Superior Court of New Jersey, Appellate Division, 1994.
276 N.J. Super. 142, 647 A.2d 841.
Prosser, pp. 314-319
Facts: The spare tire fell off of Yun’s van and rolled to the left side of the highway. Chang got out of Yun’s car and ran across the highway to get the spare tire. While running back, he got hit by a car and died. Yun sued a whole bunch of people. All of them got summary judgment except for the driver and owner of the car that hit Chang. Yun appealed the judgment.
Issue: Did the defendants’ negligence constitute the proximate cause of the harm to Chang?
Rule: The defendant shall not be found liable when a superseding cause other than the defendant’s negligence is responsible for the harm.

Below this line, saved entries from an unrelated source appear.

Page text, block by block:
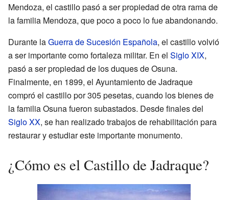
Mendoza, el castillo pasó a ser propiedad de otra rama de
la familia Mendoza, que poco a poco lo fue abandonando.
Durante laGuerra de Sucesión Española, el castillo volvió
a ser importante como fortaleza militar. En el Siglo XIX,
pasó a ser propiedad de los duques de Osuna.
Finalmente, en 1899, el Ayuntamiento de Jadraque
compró el castillo por 305 pesetas, cuando los bienes de
la familia Osuna fueron subastados. Desde finales del
Siglo XX, se han realizado trabajos de rehabilitación para
restaurar y estudiar este importante monumento.
¿Cómo es el Castillo de Jadraque?
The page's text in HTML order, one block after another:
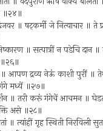
॥२४॥
॥ षट्‍कर्मी जे नित्याचार ॥ ते
॥ सत्पात्रीं न पडेचि दान
॥ आपण द्रव्य नेऊं काशी पुरीं ॥
मध्यें ॥२७॥
दर्शन ॥ तरी करूं गंगेचें आचमन ॥
असे ॥२८॥
॥ त्यांहीं गृह स्थिती निरविली
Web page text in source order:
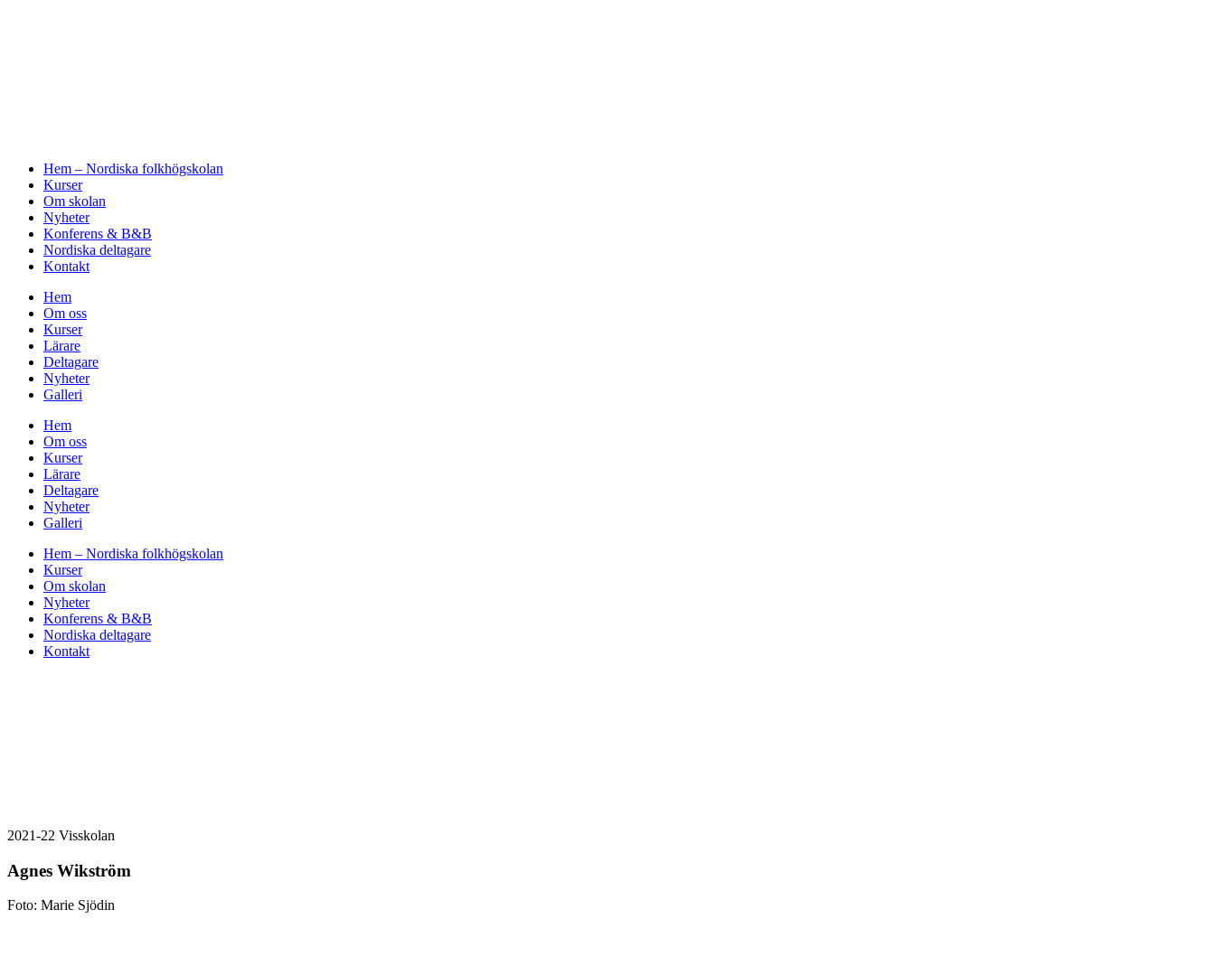
Hem – Nordiska folkhögskolan
Kurser
Om skolan
Nyheter
Konferens & B&B
Nordiska deltagare
Kontakt
Hem
Om oss
Kurser
Lärare
Deltagare
Nyheter
Galleri
Hem
Om oss
Kurser
Lärare
Deltagare
Nyheter
Galleri
Hem – Nordiska folkhögskolan
Kurser
Om skolan
Nyheter
Konferens & B&B
Nordiska deltagare
Kontakt
2021-22 Visskolan
Agnes Wikström
Foto: Marie Sjödin
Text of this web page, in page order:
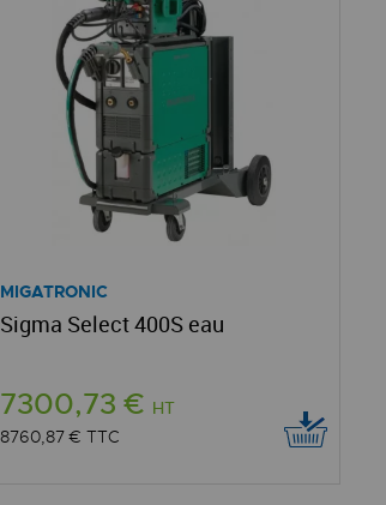
MIGATRONIC
Sigma Select 400S eau
7300,73 € HT
8760,87 € TTC

Analysis: The court basically says that Chang was really stupid and shouldn’t have gone running across the street. The court says that this unforeseeable conduct basically breaks the chain of proximate causation that might otherwise hold at least some of the defendants liable.
The dissent says that the case is not such a slam dunk that it should be taken away from a jury. The minority says it is debatable whether the defective spare tire assembly caused the plaintiff’s death. The judge makes the point that judges in general are more conservative than the public at large, and what seems unreasonable and imprudent to a judge might seem like reasonable behavior to the average person.
Conclusion: The dismissal of the suit was upheld, but the New Jersey Supreme Court later overturned the ruling of this court and reinstated the suit.